You know that if he says that you have to let him do it. Don't beg him to stay. If he doesn't come home, call the police. He wants the drama of you begging, phoning round, not sleeping etc.

Do you have support from your partner?

yeOldeTrout Sun 04-Sep-16 14:41:26

When he's heading out the door hand him the phone number for social services. Remind him not to talk to strangers & wish him good luck. Refuse to play into their dramas.

Divide them up, the 16yo sounds a lot more reasonable. When she's saying horrible things do you tell her so? "I never speak to you like that, so why do you think it's okay to speak to me like that? How would you feel if I spoke to you like that? We aren't discussing XYZ until you stop speaking horribly to me."

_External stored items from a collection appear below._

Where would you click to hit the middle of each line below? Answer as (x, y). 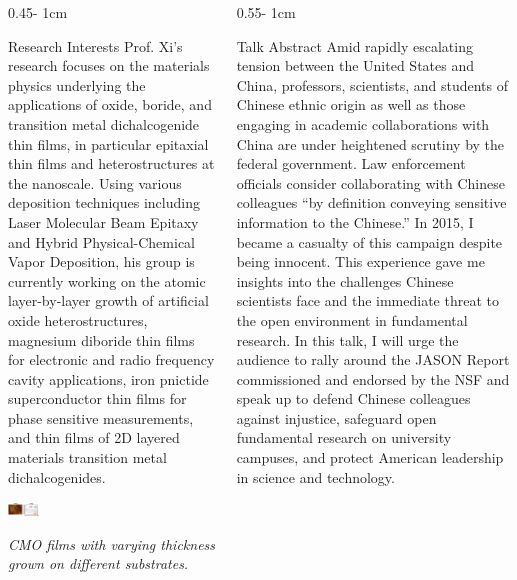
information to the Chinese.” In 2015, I (355, 221)
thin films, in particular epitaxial (108, 143)
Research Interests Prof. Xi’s (95, 45)
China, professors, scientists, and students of (372, 84)
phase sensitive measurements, (101, 417)
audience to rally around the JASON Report (373, 359)
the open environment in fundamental (352, 319)
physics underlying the (77, 84)

When he's in a good mood & being reasonable, ask to chat & ask him why he gets into such a state that he has to leave the house. What's he feeling then, why does it seem like the best behaviour, what could he do to stop getting into such a state or to get out of it faster, what would he actually like you to do in that moment. Make the discussion about a problem that you guys share.

(ps: where does he go when he goes out at 9pm?)

barbsbarbs Sun 04-Sep-16 14:43:16

yes there is support from him I guess we are normally on the same page.. we both feel drained and deflated...... the thing is hes only 14, if he was 17 it would be a different story.. he knows we would be worrying...... I guess we'll have to try that...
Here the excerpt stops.